═════ Material shown

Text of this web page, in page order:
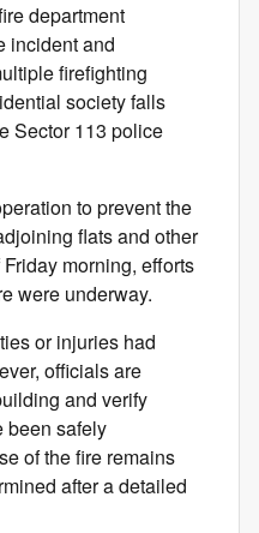
department
incident and
firefighting
society falls
Sector 113 police
to prevent the
flats and other
morning, efforts
were underway.
or injuries had
officials are
and verify
been safely
of the fire remains
after a detailed
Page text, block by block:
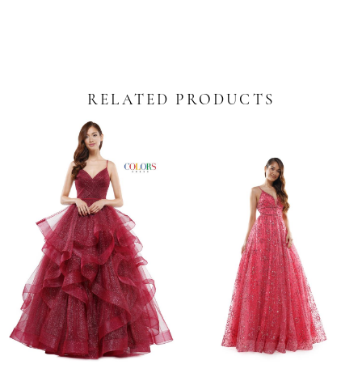
RELATED PRODUCTS
AUTOPLAY
SLIDE
6
7
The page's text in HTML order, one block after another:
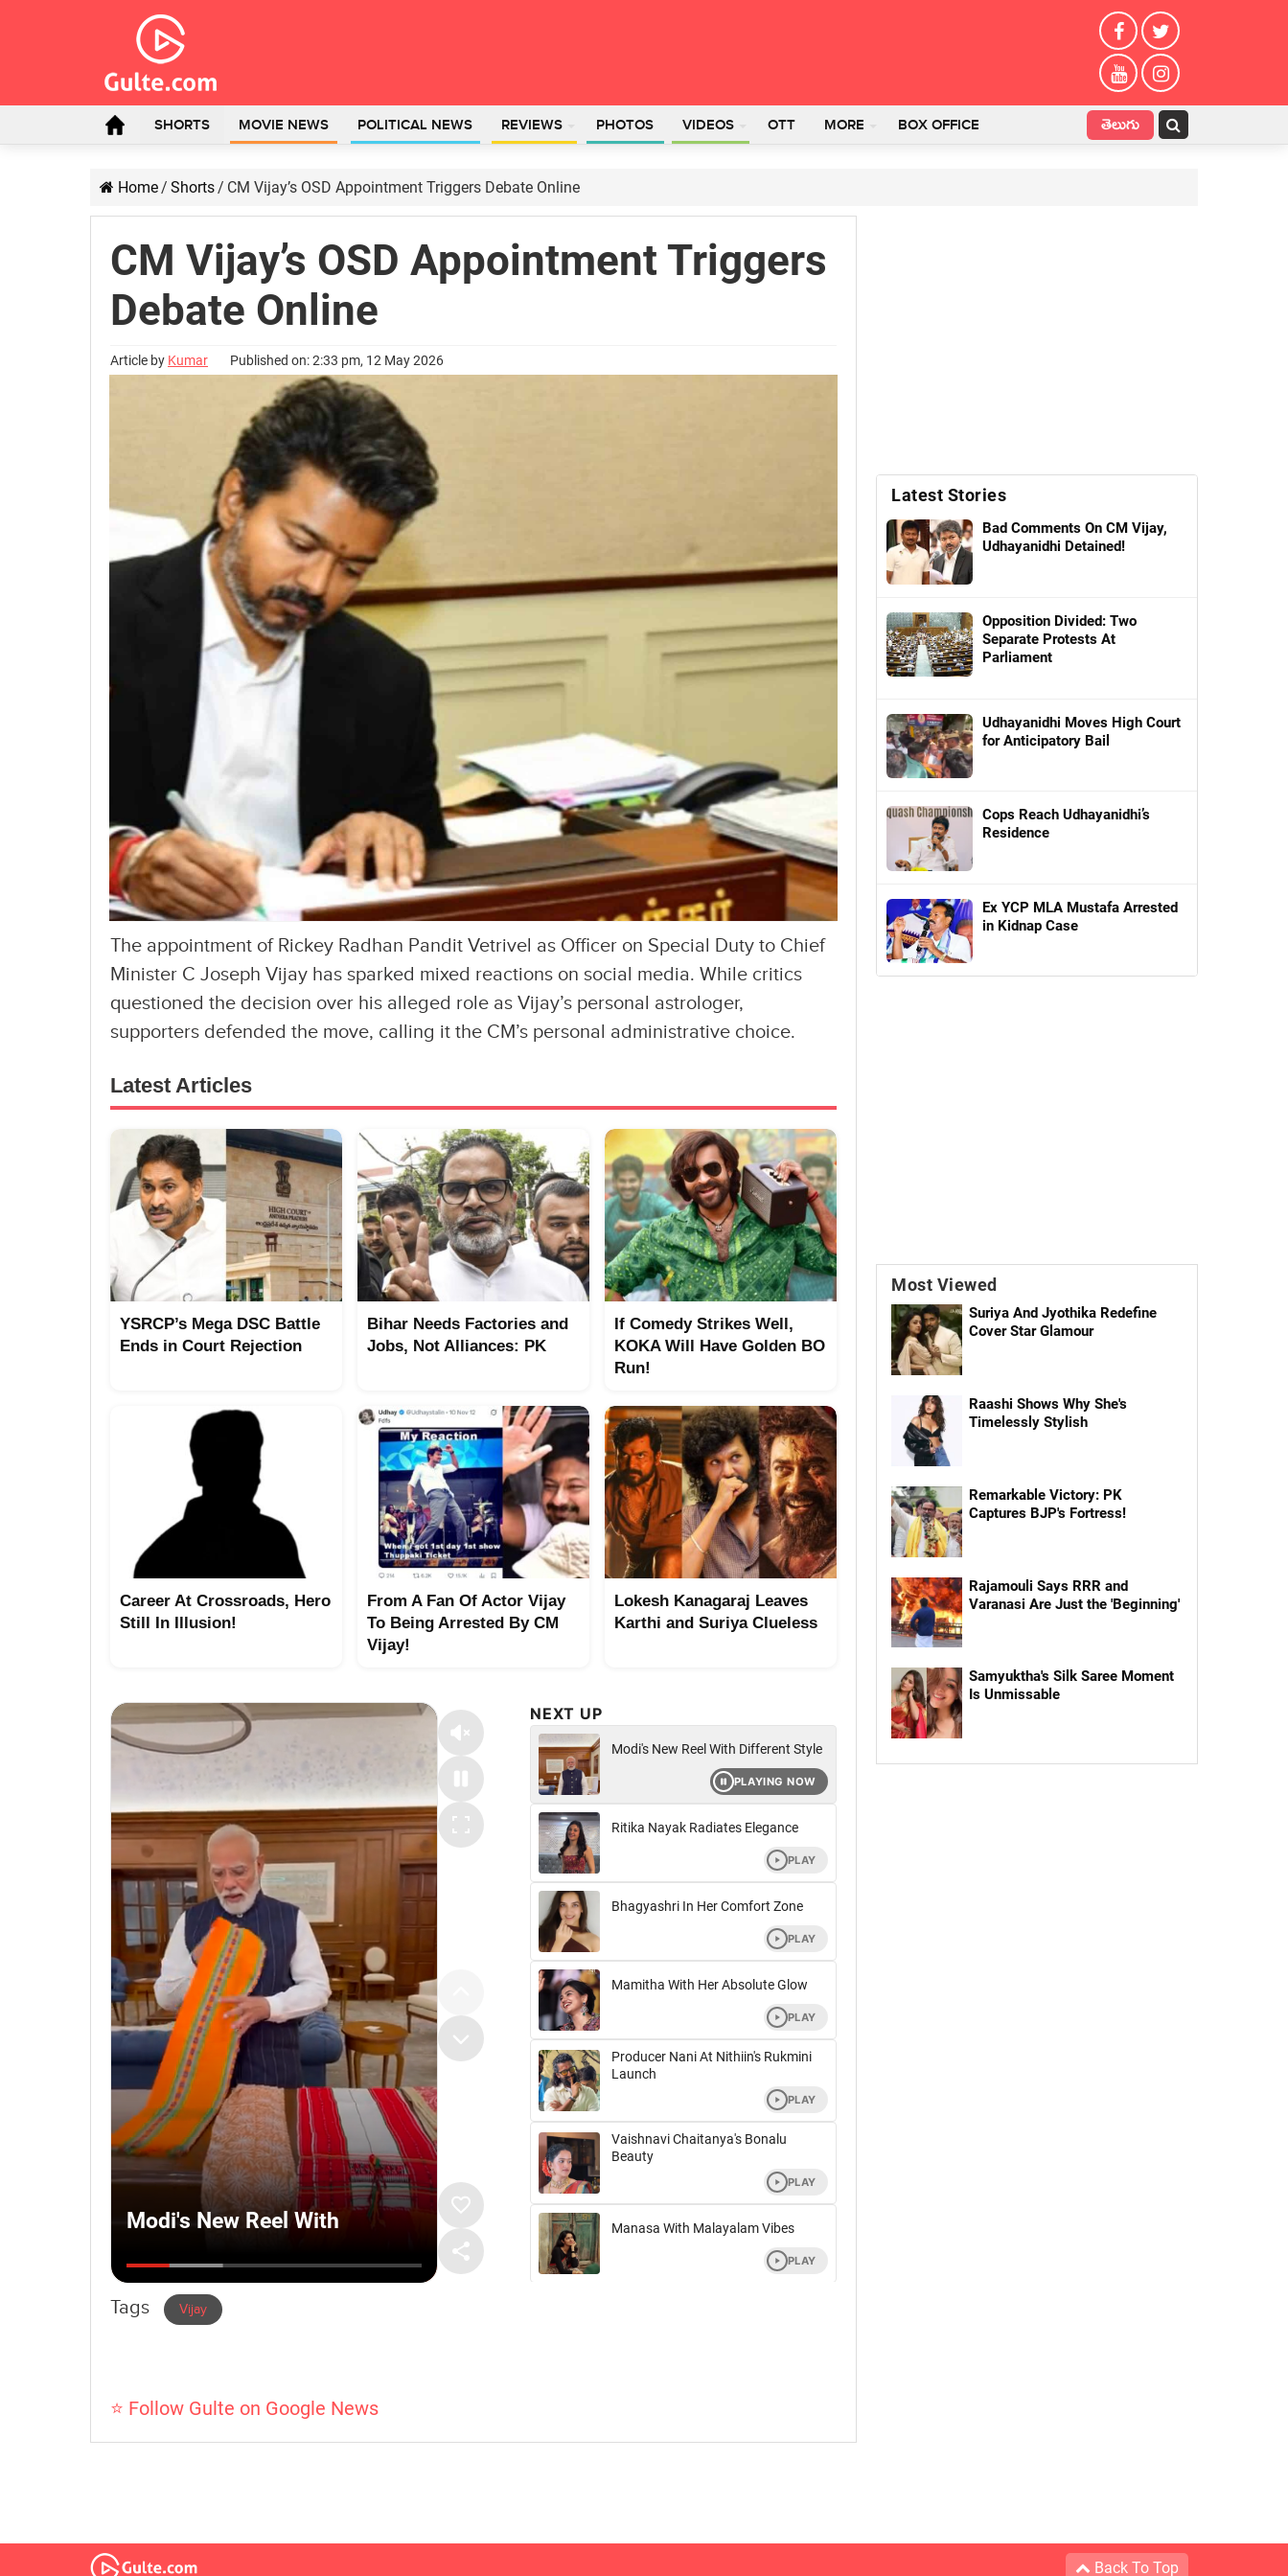
SHORTS MOVIE NEWS POLITICAL NEWS REVIEWS PHOTOS VIDEOS OTT MORE BOX OFFICE తెలుగు
Home/ Shorts/ CM Vijay’s OSD Appointment Triggers Debate Online
CM Vijay’s OSD Appointment Triggers
Debate Online
Article by Kumar Published on: 2:33 pm, 12 May 2026
The appointment of Rickey Radhan Pandit Vetrivel as Officer on Special Duty to Chief
Minister C Joseph Vijay has sparked mixed reactions on social media. While critics
questioned the decision over his alleged role as Vijay’s personal astrologer,
supporters defended the move, calling it the CM’s personal administrative choice.
Latest Articles
YSRCP’s Mega DSC Battle
Ends in Court Rejection
Bihar Needs Factories and
Jobs, Not Alliances: PK
If Comedy Strikes Well,
KOKA Will Have Golden BO
Run!
Career At Crossroads, Hero
Still In Illusion!
From A Fan Of Actor Vijay
To Being Arrested By CM
Vijay!
Lokesh Kanagaraj Leaves
Karthi and Suriya Clueless
Tags Vijay
⭐ Follow Gulte on Google News
Latest Stories
Bad Comments On CM Vijay,
Udhayanidhi Detained!
Opposition Divided: Two
Separate Protests At
Parliament
Udhayanidhi Moves High Court
for Anticipatory Bail
Cops Reach Udhayanidhi’s
Residence
Ex YCP MLA Mustafa Arrested
in Kidnap Case
Most Viewed
Suriya And Jyothika Redefine
Cover Star Glamour
Raashi Shows Why She's
Timelessly Stylish
Remarkable Victory: PK
Captures BJP's Fortress!
Rajamouli Says RRR and
Varanasi Are Just the 'Beginning'
Samyuktha's Silk Saree Moment
Is Unmissable
Back To Top
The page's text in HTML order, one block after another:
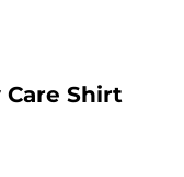
Care Shirt
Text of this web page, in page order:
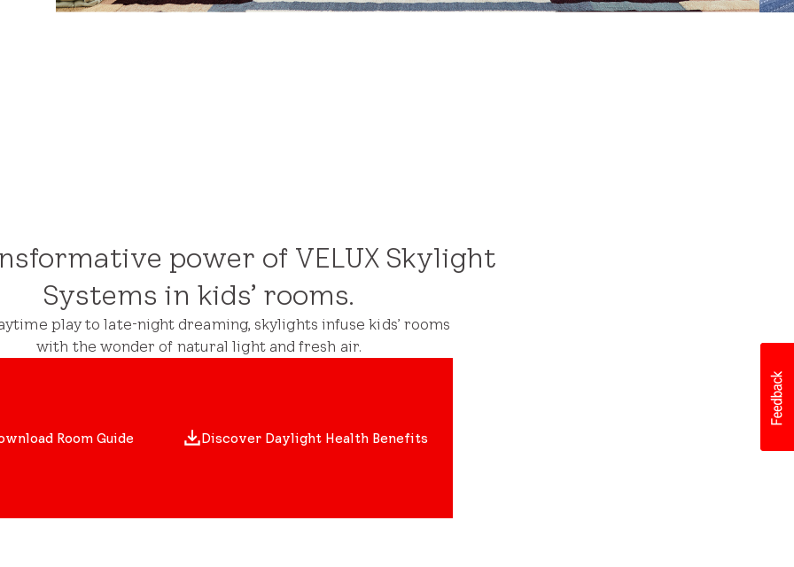
power of VELUX Skylight
Systems in kids’ rooms.
play to late-night dreaming, skylights infuse kids’ rooms
with the wonder of natural light and fresh air.
Room Guide Discover Daylight Health Benefits
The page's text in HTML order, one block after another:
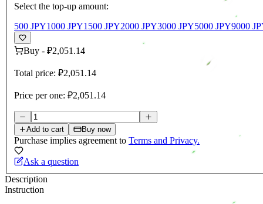
Select the top-up amount:
500 JPY1000 JPY1500 JPY2000 JPY3000 JPY5000 JPY9000
Buy - ₽2,051.14
Total price: ₽2,051.14
Price per one: ₽2,051.14
Add to cart Buy now
Purchase implies agreement to Terms and Privacy.
Ask a question
Description
Instruction
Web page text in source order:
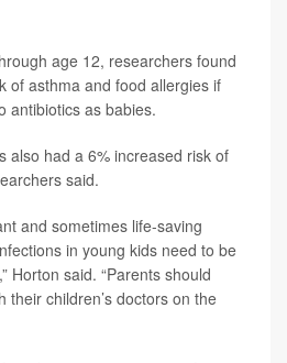
age 12, researchers found
of asthma and food allergies if
antibiotics as babies.
also had a 6% increased risk of
said.
and sometimes life-saving
in young kids need to be
Horton said. “Parents should
their children’s doctors on the
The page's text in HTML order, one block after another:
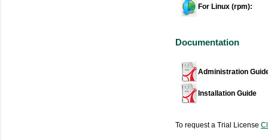
For Linux (rpm):
Documentation
Administration
Installation Guide
To request a Trial License
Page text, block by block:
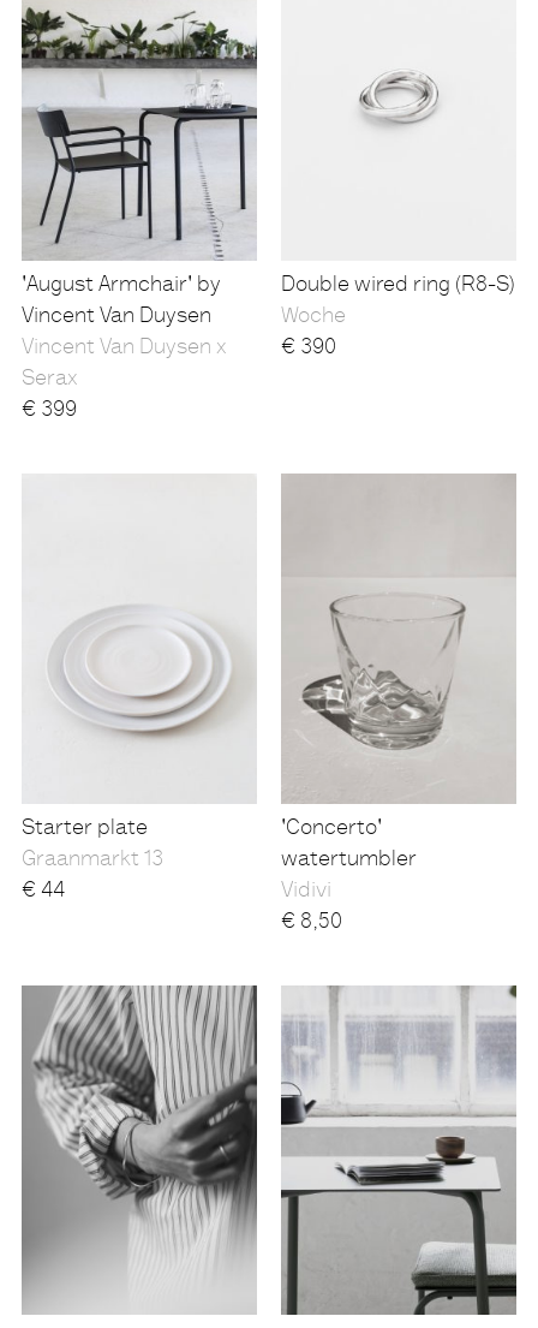
'August Armchair' by
Vincent Van Duysen
Vincent Van Duysen x
Serax
€ 399
Double wired ring (R8-S)
Woche
€ 390
Starter plate
Graanmarkt 13
€ 44
'Concerto'
watertumbler
Vidivi
€ 8,50

══════════

Task prompt: Using the records above, give the number of lines in which the word "Guide" occurs, and nothing else.

Solved exercise: 2